Voilà trois mois que j’ai atterri à Londres, que j’étudie dans une université anglaise, et que j’ai complètement oublié le blog checkout! Honte à moi? Peut-être. Mais cela prouve qu’il faut du temps pour s’adapter à un nouveau mode de vie, et j’espère que cela vous encouragera à partir étudier à l’étranger pour une durée de deux semestres, afin de pouvoir profiter pleinement de votre séjour! Car oui, même si c’est loin d’être facile au début… on perd vite l’envie de rentrer au bercail.

Park Wood
Reprenons depuis le début. Je suis donc arrivée à Londres mi-septembre, et j’ai pris le train jusqu’à Canterbury, avec mes deux valises. Jusque-là, pas de problème. Pour regagner le campus, où se trouvait mon logement, j’ai dû prendre un bus rempli d’étudiants, avec mes deux valises. Je suis descendue à un arrêt que me semblait être proche de mon logis, cependant mon sens de l’orientation sous-développé m’a valu une longue marche, en traînant tant bien que mal… mes deux valises! C’est là que je me suis rendue compte que le campus était… grand. J’ai béni le M1 de toutes mes forces. Bref, j’ai finalement trouvé Park Wood, un village estudiantin à l’autre extrémité du campus, et j’ai emménagé dans ma nouvelle maison, impatiente de rencontrer mes colocataires. Après avoir rangé mes affaires, je me suis accoudée à la fenêtre pour rêvasser en observant le grouillement des étudiants qui prenaient possession de leurs chambres. C’est là que je me suis rendue compte qu’ils étaient tous venus avec leurs parents ET la voiture familiale remplie d’objets de tout genre, comme des casseroles ou des aspirateurs. Mes deux valises (reparlons-en) ne pouvaient malheureusement pas contenir de tels outils, fort utiles soit dit en passant, surtout quand votre cuisine est … vide! Là, commence une course interminable pour acheter tout ce qu’il faut pour cuisiner. Le problème? Le campus héberge quelques milliers d’étudiants, et Canterbury est une ville… minuscule. Je me suis rendue au centre ville, innocemment, pour faire mes courses. Les chinois m’avaient devancée: les magasins étaient envahis d’étudiants aux yeux bridés avec des chariots qui contenaient ce qu’il n’y avait plus sur les étalages. Non, ceci n’est pas une blague, il n’y avait plus RIEN en rayon. Du jamais vu! Retour bredouille à la maison, où je fais connaissance avec mes colocs: que des premières années. Je précise qu’en Angleterre, les notes de première année d’université ne comptent pas pour le bachelor. Du coup, c’est un peu vendredi tous les soirs. Vive la vie sur le campus!

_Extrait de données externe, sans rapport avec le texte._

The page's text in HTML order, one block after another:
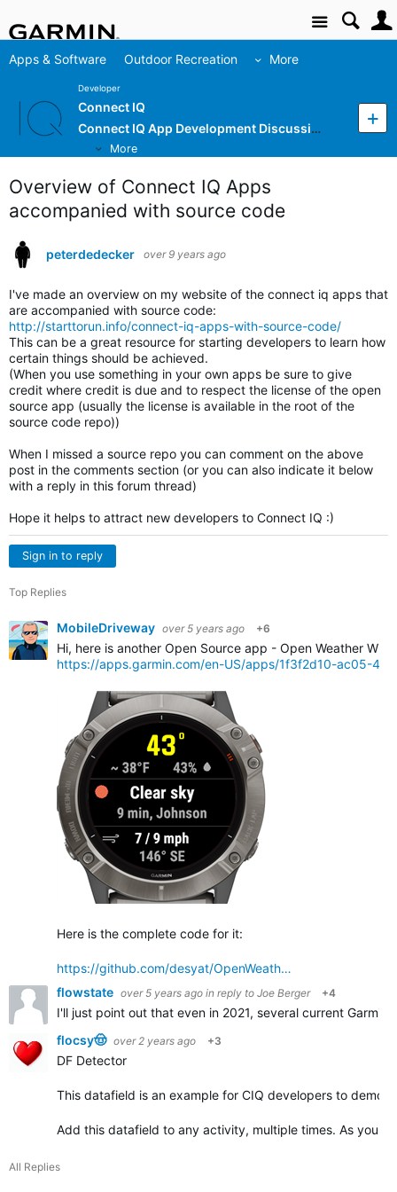
Site
Apps & Software Outdoor Recreation More
Developer
Connect IQ
Connect IQ App Development Discussion
More
Overview of Connect IQ Apps
accompanied with source code
peterdedecker over 9 years ago
I've made an overview on my website of the connect iq apps that
are accompanied with source code:
http://starttorun.info/connect-iq-apps-with-source-code/
This can be a great resource for starting developers to learn how
certain things should be achieved.
(When you use something in your own apps be sure to give
credit where credit is due and to respect the license of the open
source app (usually the license is available in the root of the
source code repo))
When I missed a source repo you can comment on the above
post in the comments section (or you can also indicate it below
with a reply in this forum thread)
Hope it helps to attract new developers to Connect IQ :)
Sign in to reply
Top Replies
MobileDriveway over 5 years ago +6
Hi, here is another Open Source app - Open Weather
https://apps.garmin.com/en-US/apps/1f3f2d10-ac05-
Here is the complete code for it:
https://github.com/desyat/OpenWeath…
flowstate over 5 years ago in reply to Joe Berger +4
I'll just point out that even in 2021, several current
flocsy🤠 over 2 years ago +3
DF Detector
This datafield is an example for CIQ developers to
Add this datafield to any activity, multiple times. As you
All Replies

Les premiers jours, je les ai consacrés aux dédales administratifs, volume II. Je ne pense pas exagérer si je remplace « jours » par « semaines » dans ma phrase précédente. Bref, il a fallu compléter mon inscription, me faire ma carte d’étudiante, me procurer un abonnement de bus, ouvrir un compte en banque, aller à toutes les petites réunions de bienvenue pour les étudiants Ersamus, sans oublier le casse-tête des modifications des contrats d’étude. Pour résumer, j’ai couru de bureaux en bureaux, pour faire signer des papiers que personne ne voulait signer, se renvoyant la balle entre eux. Oui, la balle, c’était moi. Bref, après une semaine de course intensive, j’envoie les documents signés à Lausanne. Trois semaines plus tard (hé oui, y a pas l’feu au laaaaaaac), retour des documents signés par l’Unil, et classement du dossier. OUF!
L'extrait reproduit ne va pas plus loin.